Key components: Single region · Primary DB + Redis cache · Synchronous core path · Basic monitoring
Move to next phase when: p99 latency exceeds SLO or DB CPU sustained above 70%
Phase 2: Growth (100K to 10M users)
Split read/write paths, introduce async processing for non-critical work, add caching layers and horizontal scaling.
Key components: Read replicas or CQRS · Message queue for async work · CDN / edge caching · Service-level SLOs
Move to next phase when: Hot keys, fan-out bottlenecks, or ops toil from manual scaling
Phase 3: Scale (10M+ users)
Shard data plane, multi-region active-active or active-passive, formal DR runbooks, cost optimization.

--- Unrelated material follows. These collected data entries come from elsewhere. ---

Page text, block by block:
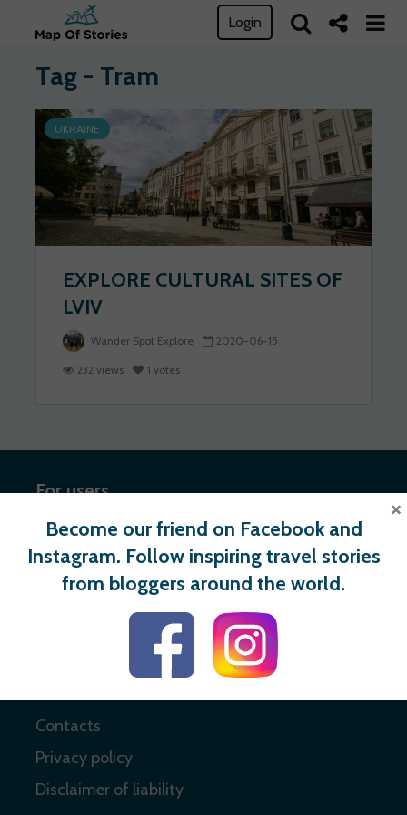
Login
Tag - Tram
UKRAINE
EXPLORE CULTURAL SITES OF
LVIV
Wander Spot Explore 2020-06-15
232 views 1 votes
For users
Register
Login
Contacts
Privacy policy
Disclaimer of liability
Become our friend on Facebook and
Instagram. Follow inspiring travel stories
from bloggers around the world.
×
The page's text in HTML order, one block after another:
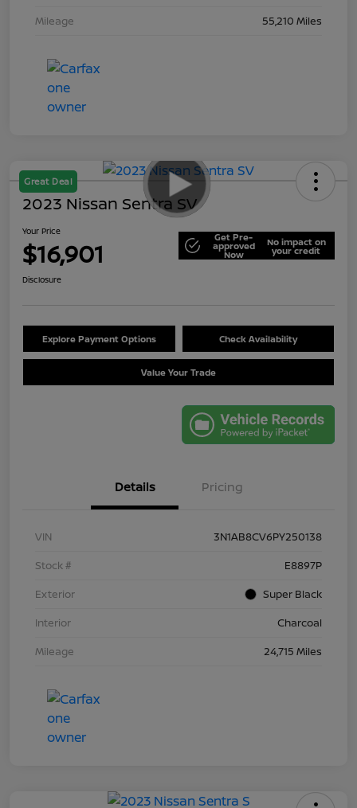
Mileage
55,210 Miles
Great Deal
2023 Nissan Sentra SV
Your Price
$16,901 Get Pre-
approved
Now
No impact on
your credit
Disclosure
Explore Payment Options Check Availability
Value Your Trade
Details Pricing
VIN
3N1AB8CV6PY250138
Stock #
E8897P
Exterior
Super Black
Interior
Charcoal
Mileage
24,715 Miles
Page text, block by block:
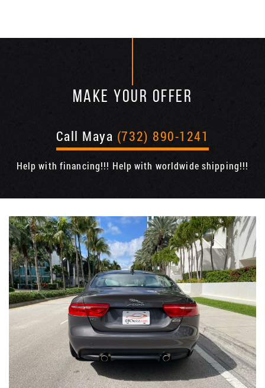
MAKE YOUR OFFER
Call Maya (732) 890-1241
Help with financing!!! Help with worldwide shipping!!!
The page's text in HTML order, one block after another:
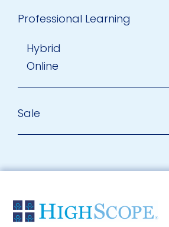
Professional Learning
Hybrid
Online
Sale
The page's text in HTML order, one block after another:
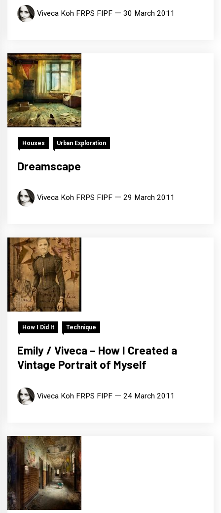
Viveca Koh FRPS FIPF 30 March 2011
Houses Urban Exploration
Dreamscape
Viveca Koh FRPS FIPF 29 March 2011
How I Did It Technique
Emily / Viveca – How I Created a
Vintage Portrait of Myself
Viveca Koh FRPS FIPF 24 March 2011
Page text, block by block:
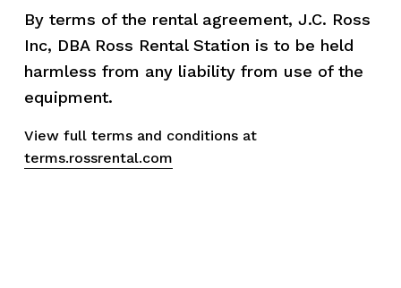
By terms of the rental agreement, J.C. Ross
Inc, DBA Ross Rental Station is to be held
harmless from any liability from use of the
equipment.
View full terms and conditions at
terms.rossrental.com
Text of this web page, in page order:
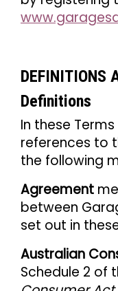
DEFINITIONS
Definitions
In these
references to
the following
Agreement
between
set out in
Australian
Schedule 2 of
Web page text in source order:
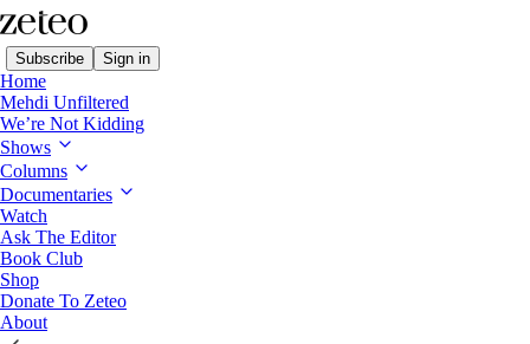
Subscribe Sign in
Home
Mehdi Unfiltered
We’re Not Kidding
Shows
Columns
Documentaries
Watch
Ask The Editor
Book Club
Shop
Donate To Zeteo
About
Zeteo Toured the World in
2025. Here Are the…
Team Zeteo
Dec 26, 2025
247
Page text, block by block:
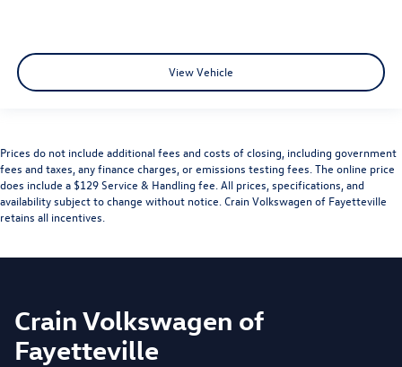
View Vehicle
Prices do not include additional fees and costs of closing, including government
fees and taxes, any finance charges, or emissions testing fees. The online price
does include a $129 Service & Handling fee. All prices, specifications, and
availability subject to change without notice. Crain Volkswagen of Fayetteville
retains all incentives.
Crain Volkswagen of
Fayetteville
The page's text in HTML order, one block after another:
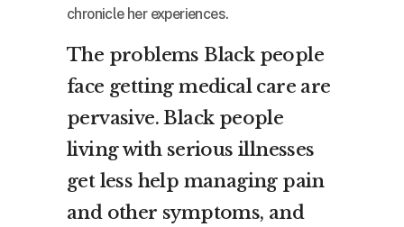
chronicle her experiences.
The problems Black people
face getting medical care are
pervasive. Black people
living with serious illnesses
get less help managing pain
and other symptoms, and
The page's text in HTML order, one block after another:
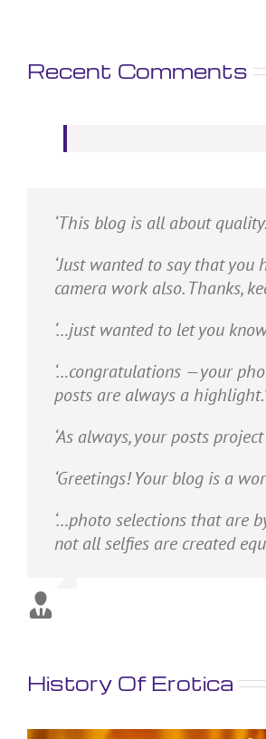
Recent Comments
‘This blog is all about
‘Just wanted to say that
camera work also. Thanks,
‘…just wanted to let you
‘…congratulations —your
posts are always a highlight.’
‘As always, your posts
‘Greetings! Your blog is a
‘…photo selections that are
not all selfies are created
History Of Erotica
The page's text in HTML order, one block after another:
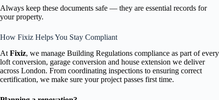
Always keep these documents safe — they are essential records for
your property.
How Fixiz Helps You Stay Compliant
At Fixiz, we manage Building Regulations compliance as part of every
loft conversion, garage conversion and house extension we deliver
across London. From coordinating inspections to ensuring correct
certification, we make sure your project passes first time.
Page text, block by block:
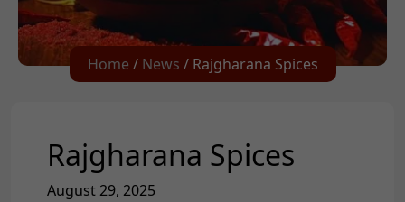
Home / News / Rajgharana Spices
Rajgharana Spices
August 29, 2025
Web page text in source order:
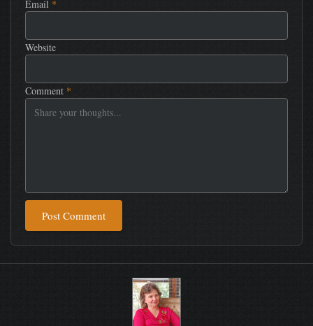
Email *
Website
Comment *
Post Comment
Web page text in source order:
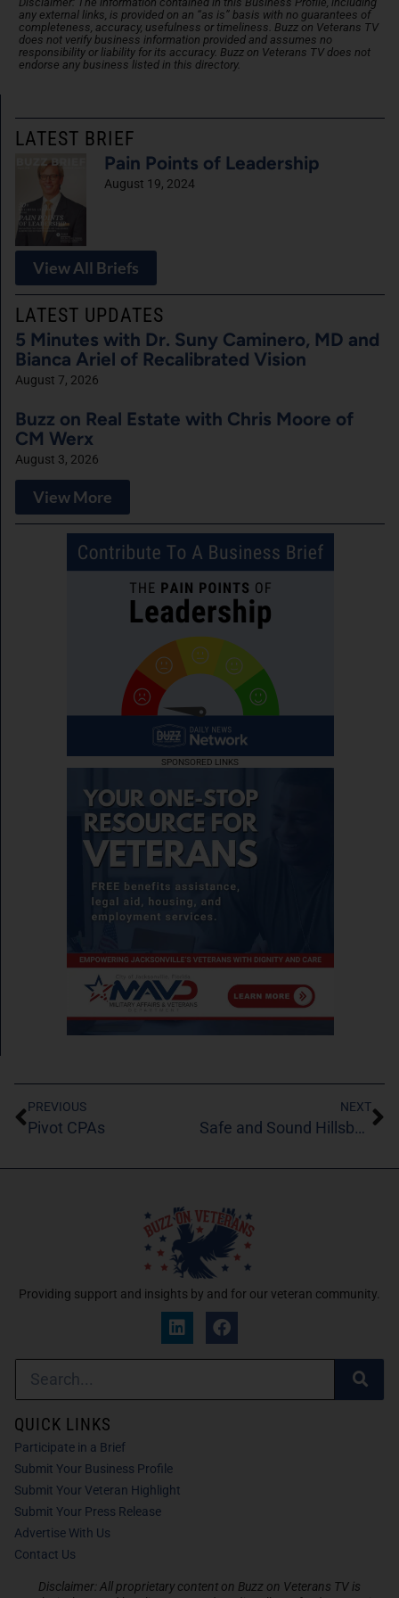
any external links, is provided on an “as is” basis with no guarantees of
completeness, accuracy, usefulness or timeliness. Buzz on Veterans TV
does not verify business information provided and assumes no
responsibility or liability for its accuracy. Buzz on Veterans TV does not
endorse any business listed in this directory.
SPONSORED LINKS
LATEST BRIEF
Pain Points of Leadership
August 19, 2024
View All Briefs
LATEST UPDATES
5 Minutes with Dr. Suny Caminero, MD and
Bianca Ariel of Recalibrated Vision
August 7, 2026
Buzz on Real Estate with Chris Moore of
CM Werx
August 3, 2026
View More
PREVIOUS
Pivot CPAs
NEXT
Safe and Sound Hillsborough
Providing support and insights by and for our veteran community.
Disclaimer: All proprietary content on Buzz on Veterans TV is
QUICK LINKS
Participate in a Brief
Submit Your Business Profile
Submit Your Veteran Highlight
Submit Your Press Release
Advertise With Us
Contact Us
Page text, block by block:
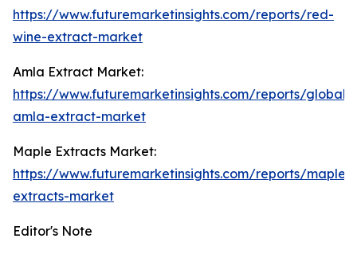
https://www.futuremarketinsights.com/reports/red-
wine-extract-market
Amla Extract Market:
https://www.futuremarketinsights.com/reports/global-
amla-extract-market
Maple Extracts Market:
https://www.futuremarketinsights.com/reports/maple-
extracts-market
Editor's Note
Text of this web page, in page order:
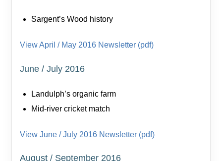
Sargent’s Wood history
View April / May 2016 Newsletter (pdf)
June / July 2016
Landulph’s organic farm
Mid-river cricket match
View June / July 2016 Newsletter (pdf)
August / September 2016
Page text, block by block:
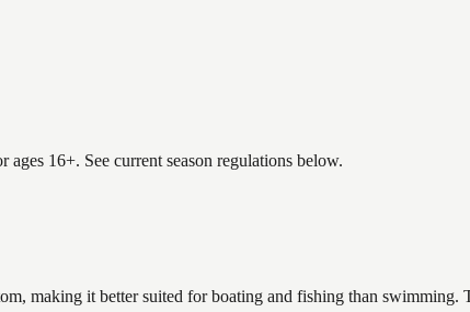
16+. See current season regulations below.
making it better suited for boating and fishing than swimming.
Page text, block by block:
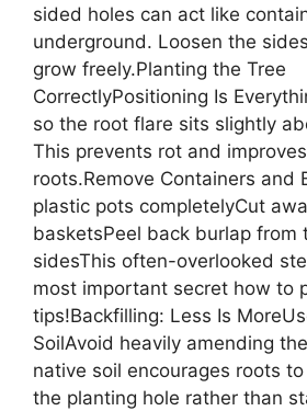
sided holes can act like
underground. Loosen the
grow freely.Planting the Tree
CorrectlyPositioning Is
so the root flare sits slightly
This prevents rot and
roots.Remove Containers and
plastic pots completelyCut
basketsPeel back burlap from
sidesThis often-overlooked
most important secret how to
tips!Backfilling: Less Is
SoilAvoid heavily amending
native soil encourages roots
the planting hole rather than
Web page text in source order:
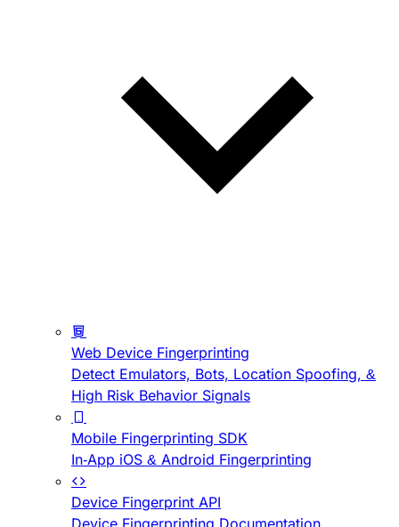
Web Device Fingerprinting
Detect Emulators, Bots, Location Spoofing, &
High Risk Behavior Signals
Mobile Fingerprinting SDK
In-App iOS & Android Fingerprinting
Device Fingerprint API
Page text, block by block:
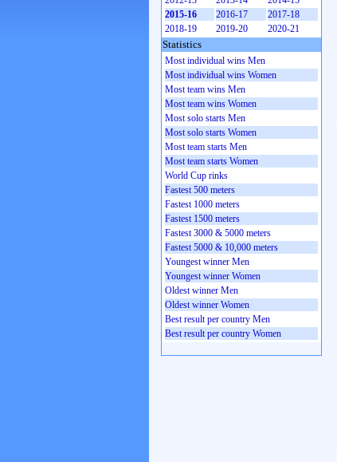
2015-16
2016-17
2017-18
2018-19
2019-20 2020-21
Statistics
Most individual wins Men
Most individual wins Women
Most team wins Men
Most team wins Women
Most solo starts Men
Most solo starts Women
Most team starts Men
Most team starts Women
World Cup rinks
Fastest 500 meters
Fastest 1000 meters
Fastest 1500 meters
Fastest 3000 & 5000 meters
Fastest 5000 & 10,000 meters
Youngest winner Men
Youngest winner Women
Oldest winner Men
Oldest winner Women
Best result per country Men
Best result per country Women
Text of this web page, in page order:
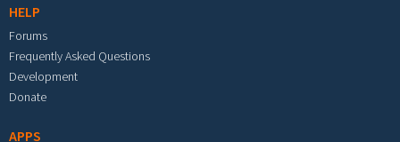
HELP
Forums
Frequently Asked Questions
Development
Donate
APPS
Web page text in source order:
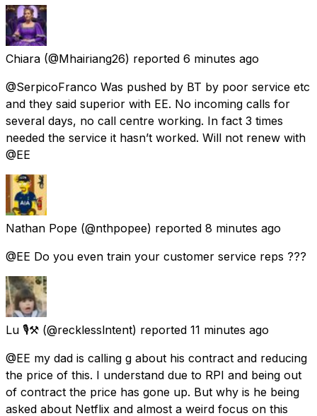
Chiara (@Mhairiang26) reported 6 minutes ago
@SerpicoFranco Was pushed by BT by poor service etc
and they said superior with EE. No incoming calls for
several days, no call centre working. In fact 3 times
needed the service it hasn’t worked. Will not renew with
@EE
Nathan Pope (@nthpopee) reported 8 minutes ago
@EE Do you even train your customer service reps ???
Lu 🎙⚒️ (@recklesslntent) reported 11 minutes ago
@EE my dad is calling g about his contract and reducing
the price of this. I understand due to RPI and being out
of contract the price has gone up. But why is he being
asked about Netflix and almost a weird focus on this
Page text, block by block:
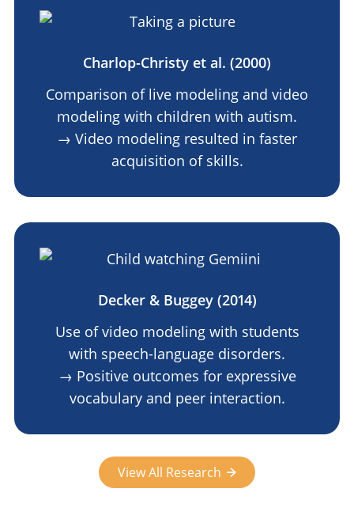
Charlop-Christy et al. (2000)
Comparison of live modeling and video
modeling with children with autism.
→ Video modeling resulted in faster
acquisition of skills.
Decker & Buggey (2014)
Use of video modeling with students
with speech-language disorders.
→ Positive outcomes for expressive
vocabulary and peer interaction.
View All Research
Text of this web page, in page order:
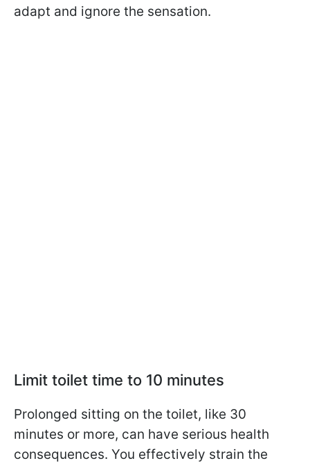
adapt and ignore the sensation.
Limit toilet time to 10 minutes
Prolonged sitting on the toilet, like 30
minutes or more, can have serious health
consequences. You effectively strain the
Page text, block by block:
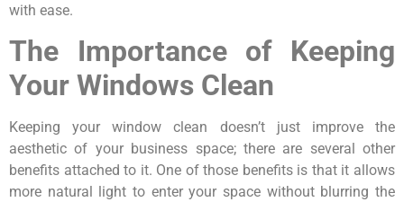
with ease.
The Importance of Keeping
Your Windows Clean
Keeping your window clean doesn’t just improve the
aesthetic of your business space; there are several other
benefits attached to it. One of those benefits is that it allows
more natural light to enter your space without blurring the
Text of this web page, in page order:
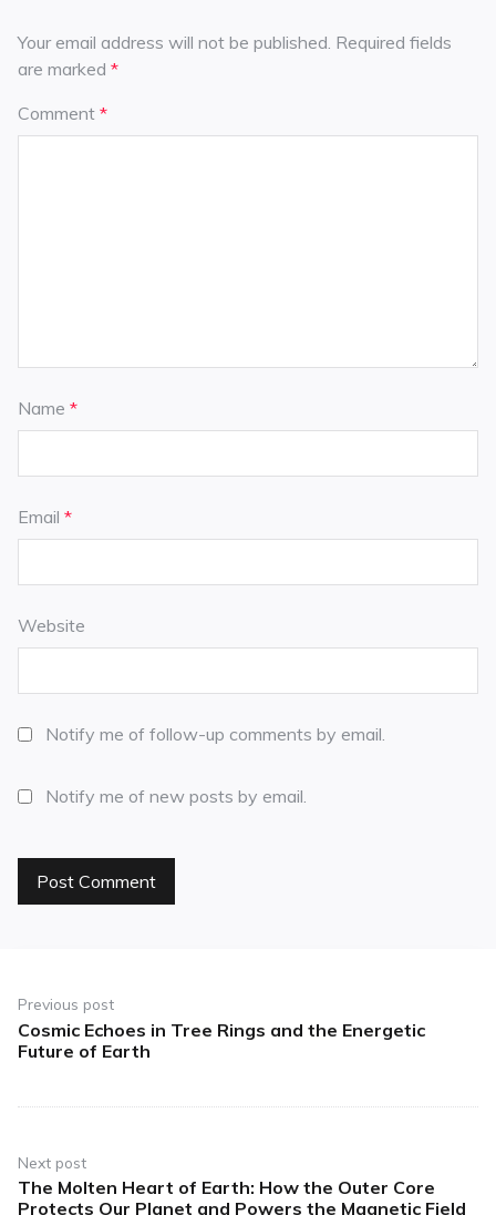
Your email address will not be published. Required fields
are marked *
Comment *
Name *
Email *
Website
Notify me of follow-up comments by email.
Notify me of new posts by email.
Previous post
Cosmic Echoes in Tree Rings and the Energetic
Future of Earth
Next post
The Molten Heart of Earth: How the Outer Core
Protects Our Planet and Powers the Magnetic Field
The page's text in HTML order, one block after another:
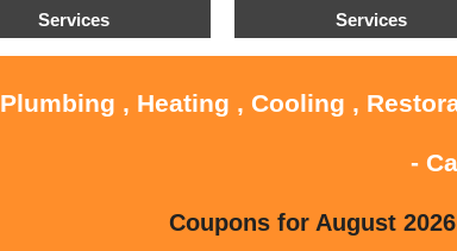
Services
Services
Plumbing , Heating , Cooling ,
-
Coupons for August
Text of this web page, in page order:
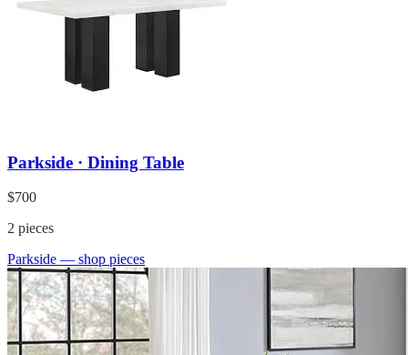
Parkside · Dining Table
$700
2 pieces
Parkside — shop pieces
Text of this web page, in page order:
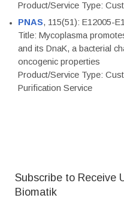
Product/Service Type:
PNAS, 115(51): E12005-
Title: Mycoplasma
and its DnaK, a bacterial
oncogenic properties
Product/Service Type:
Purification Service
Subscribe to Receive
Biomatik
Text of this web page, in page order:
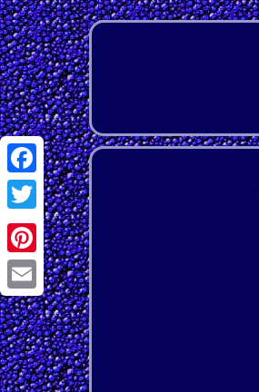
Facebook
Twitter
Pinterest
Email
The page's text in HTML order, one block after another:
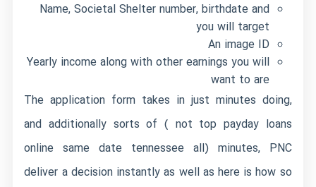
Name, Societal Shelter number, birthdate and
you will target
An image ID
Yearly income along with other earnings you will
want to are
The application form takes in just minutes doing,
and additionally sorts of ( not top payday loans
online same date tennessee all) minutes, PNC
deliver a decision instantly as well as here is how so
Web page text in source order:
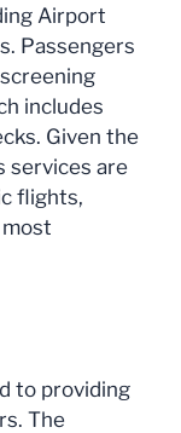
Airport
Passengers
includes
Given the
services are
flights,
to providing
The
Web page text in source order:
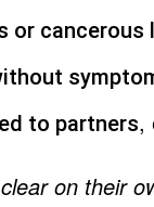
or cancerous
to partners,
on their
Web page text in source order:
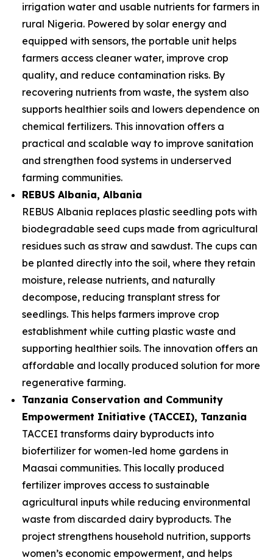
irrigation water and usable nutrients for farmers in
rural Nigeria. Powered by solar energy and
equipped with sensors, the portable unit helps
farmers access cleaner water, improve crop
quality, and reduce contamination risks. By
recovering nutrients from waste, the system also
supports healthier soils and lowers dependence on
chemical fertilizers. This innovation offers a
practical and scalable way to improve sanitation
and strengthen food systems in underserved
farming communities.
REBUS Albania, Albania
REBUS Albania replaces plastic seedling pots with
biodegradable seed cups made from agricultural
residues such as straw and sawdust. The cups can
be planted directly into the soil, where they retain
moisture, release nutrients, and naturally
decompose, reducing transplant stress for
seedlings. This helps farmers improve crop
establishment while cutting plastic waste and
supporting healthier soils. The innovation offers an
affordable and locally produced solution for more
regenerative farming.
Tanzania Conservation and Community
Empowerment Initiative (TACCEI), Tanzania
TACCEI transforms dairy byproducts into
biofertilizer for women-led home gardens in
Maasai communities. This locally produced
fertilizer improves access to sustainable
agricultural inputs while reducing environmental
waste from discarded dairy byproducts. The
project strengthens household nutrition, supports
women’s economic empowerment, and helps
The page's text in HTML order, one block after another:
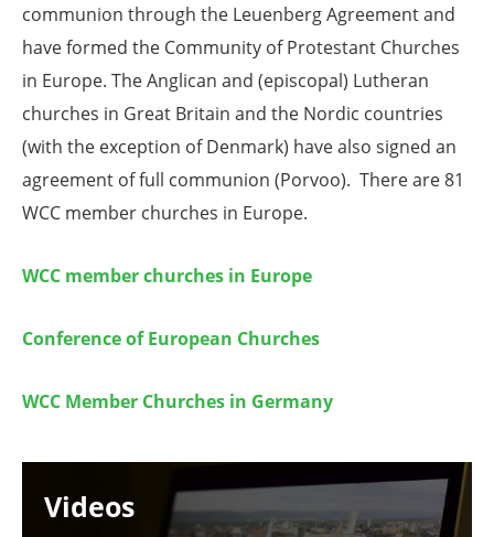
communion through the Leuenberg Agreement and
have formed the Community of Protestant Churches
in Europe. The Anglican and (episcopal) Lutheran
churches in Great Britain and the Nordic countries
(with the exception of Denmark) have also signed an
agreement of full communion (Porvoo). There are 81
WCC member churches in Europe.
WCC member churches in Europe
Conference of European Churches
WCC Member Churches in Germany
Videos
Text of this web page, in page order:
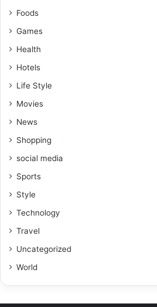
Foods
Games
Health
Hotels
Life Style
Movies
News
Shopping
social media
Sports
Style
Technology
Travel
Uncategorized
World
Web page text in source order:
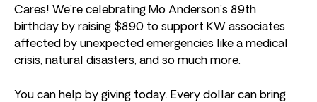
Cares! We’re celebrating Mo Anderson’s 89th
birthday by raising $890 to support KW associates
affected by unexpected emergencies like a medical
crisis, natural disasters, and so much more.
You can help by giving today. Every dollar can bring
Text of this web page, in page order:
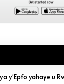
y’Epfo yahaye u Rwanda
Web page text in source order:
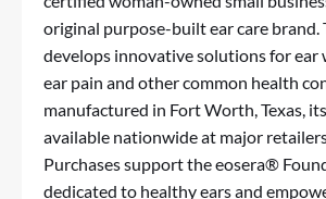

Key components: Database sharding / partitioning · Multi-region replication · Auto-scaling + chaos testing · Dedicated platform/SRE ownership
Move to next phase when: Regional failure domain risk, compliance data residency, or linear cost growth unsustainable
SLOs & Error Budgets
| Metric | Target | Rationale |
|---|---|---|
| Core user-facing availability | 99.95% | Budget for planned maintenance + unplanned failures without user-visible outage. |
| p99 latency (critical path) | Problem-specific — state target early and tie to capacity math | Interview credibility comes from connecting SLO to architecture choices. |
| Error rate (5xx) | < 0.1% | Distinguishes transient blips from systemic failure requiring rollback. |
| Data durability | 99.999999999% (11 nines) for committed writes | Define which operations require fsync/quorum vs async replication. |
Incident Scenarios (2am reality)
| Scenario | How you detect | Mitigation |
|---|---|---|
| Primary database unavailable | Health check failures, connection pool exhaustion alerts, elevated 5xx | Failover to replica / promote standby; enable read-only degraded mode if writes impossible; queue writes if async path exists |
| Traffic spike (10× normal) | RPS anomaly alert, autoscaling lag, latency SLO burn rate | Rate limit non-critical endpoints; scale read path horizontally; pre-warm caches; shed load on expensive operations |
| Bad deploy causing elevated errors | Canary metric regression, error budget burn, deployment correlation | Automated rollback within 5 minutes; feature flag kill switch; maintain N-1 compatibility |
Cost Drivers (Staff lens)
- Egress bandwidth and CDN (often dominates media/data-heavy systems)
- Database storage + IOPS at scale (plan compaction, TTL, tiering)
- Compute for async pipelines (right-size workers, spot instances for batch)
- Managed service premiums vs operational headcount trade-off
Multi-Region & DR
Start single-region with cross-AZ redundancy. Add read replicas in secondary region for DR. Move to active-active only when latency SLO or data residency requires it — accept conflict resolution complexity explicitly.